The S&P closed at 3677 up 95 pts….and if futures are any indication we should bust up and thru 3700 on the opening….Again – do not be surprised by this surge higher….as it appears to be more of a bounce rather than a change in psyche….the PCE – which is a FED favorite inflation indicator is due out next week and is expected to show ongoing inflationary pressure which only supports the move to raise rates by 75 bps in November and possibly December….
Sit tight as a long-term investor – stick to the plan…. take advantage of dollar cost averaging (DCA) and dividend reinvestment programs. Overweight the big boring names – buy the stuff that people need (STPN).
Take Good care
Chief Market Strategist
kpolcari@slatestone.com
Roasted French Country Chicken
You need: 6 lg. potatoes – sliced in half and then sliced in qtrs. Lengthwise, Chicken pieces, legs, thighs, s&p, like 5 crush garlic cloves, herbs de Provence, fresh chopped Italian parsley, dry white wine (you can use chicken broth if you prefer), olive oil.
Preheat oven to 425 degrees. Add enough olive oil to cover bottom of roasting pan…let heat up.
Combine – the garlic, oregano, parsley, and white wine (or broth) in a small bowl – set aside.

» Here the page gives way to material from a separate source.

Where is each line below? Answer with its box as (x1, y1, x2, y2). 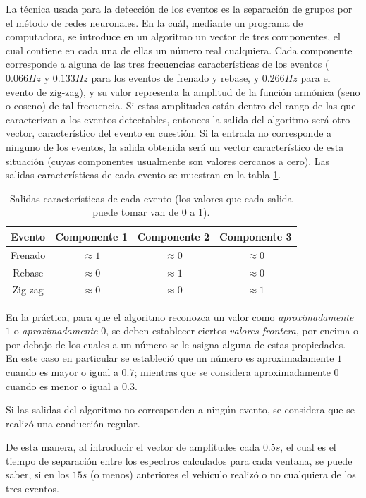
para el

Season the chicken pieces with s&p…toss in a bit of olive oil. (Just enough to give it a glisten). Now add to roasting pan – skin side down. Bake for 15 mins…then turn, bake for 15 more mins…. juices should be running clear now…if not – then cook for another 5 mins or so……Now pour the garlic/wine mix over the chicken and cook for an add ’l 10 mins. Remove and serve on a family style platter with a large mixed salad dressed in a simple oil/vinegar dressing.
Buon Appetito.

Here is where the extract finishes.